Inter annual variability of precipitation (%CV) and its trends: (a) annual; (b) pre-monsoon; (c) monsoon; (d) post-monsoon and (e) winter season.
Inter annual variability of precipitation (%CV) and its trends: (a) annual; (b) pre-monsoon; (c) monsoon; (d) post-monsoon and (e) winter season.

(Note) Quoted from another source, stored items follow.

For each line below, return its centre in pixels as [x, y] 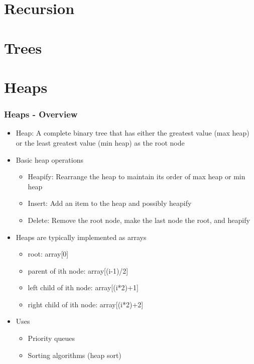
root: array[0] [48, 254]
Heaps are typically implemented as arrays [81, 237]
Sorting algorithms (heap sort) [75, 355]
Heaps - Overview [41, 114]
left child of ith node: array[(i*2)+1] [83, 287]
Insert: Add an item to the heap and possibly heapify [110, 203]
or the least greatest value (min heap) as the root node [100, 142]
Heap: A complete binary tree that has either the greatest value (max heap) [133, 133]
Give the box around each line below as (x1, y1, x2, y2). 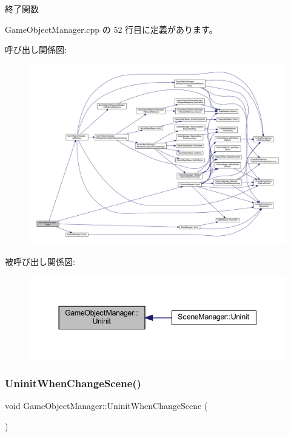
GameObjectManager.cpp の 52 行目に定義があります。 (5, 22, 218, 35)
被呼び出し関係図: (5, 255, 75, 267)
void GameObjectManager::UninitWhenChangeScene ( (5, 399, 208, 412)
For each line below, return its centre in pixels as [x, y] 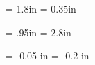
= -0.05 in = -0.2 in [47, 56]
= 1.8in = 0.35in [41, 8]
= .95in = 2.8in [38, 32]

The analysis of the precipitation variability using CV for 1901–2013 for Satluj Basin indicates that the inter-annual variability of post-monsoon precipitation is greater than that of annual precipitation. Variation is lowest for annual and monsoon precipitation when minimum values of CV are 20.89 and 28.82%, respectively, as shown in Figure 4. The minimum values of CV for precipitation in the other seasons are 103.25% (post-monsoon), 45.94% (winter), and 45.54% (pre-monsoon). The value of CV is found to be highest in SW2 for three seasons: 71.2% for pre-monsoon, 70.66% for monsoon and 69.20% for winter. For post-monsoon season the highest value of CV was found in SW 9 with a value of 113.26%.
CONCLUSIONS
This study emphasizes long-term trends analysis using the MK, MMK and Sen's slope estimator tests for the period 1901–2013. Further, spatio-temporal analysis results are also estimated for all sub-basins over Satluj River Basin. Spatial maps are prepared as per CV (%) values of each sub-basin. The consequences of the rainfall variability in the mountainous region are poorly understood, therefore it is important to evaluate this variability from time to time. The analysis of variability and trends of monthly, annual and seasonal precipitation time series data were analysed for 10 SW of Satluj Basin for the period of 1901–2013. From the results of the study, it is concluded that both MK and MMK give almost similar results. The annual season for both MK and MMK show a positive significant trend except for two SW which show a negative significant trend (i.e. SW 2 and SW 9 respectively). In a monthly seasonal trend for both MK and MMK, 55% of the values are indicated by a negative trend (either statistically significant or non-significant) and the month of November indicates a positive trend for all the SW. The pre-monsoon season for both MK and MMK show a negative trend except for SW 2 which shows a positive trend. The IDW statistic considers deviations from the average by taking CV (%). The CV of inter annual precipitation is an index of climatic risk. The higher the CV (%), the more variable the year to year (i.e. inter-annual) rainfall of a locality is. The basin shows the inter-annual variability of post-monsoon precipitation greater than that of annual precipitation. The winter season shows a positive trend except for SW 9 which shows a negative trend. For determining the water availability and demand it is important to understand the trend and variability of precipitation for proper management of agriculture, water resource and policy and planning.
ACKNOWLEDGEMENTS
The authors would like to thank all the anonymous reviews for their valuable comments and suggestions. We are also grateful to the Central University of Jharkhand, Centre for Water Engineering and Management along with the National Institute of Hydrology, Roorkee, India for assistance in the early stages of this study. We also thank the Indian Meteorological Department (IMD) for providing the precipitation data.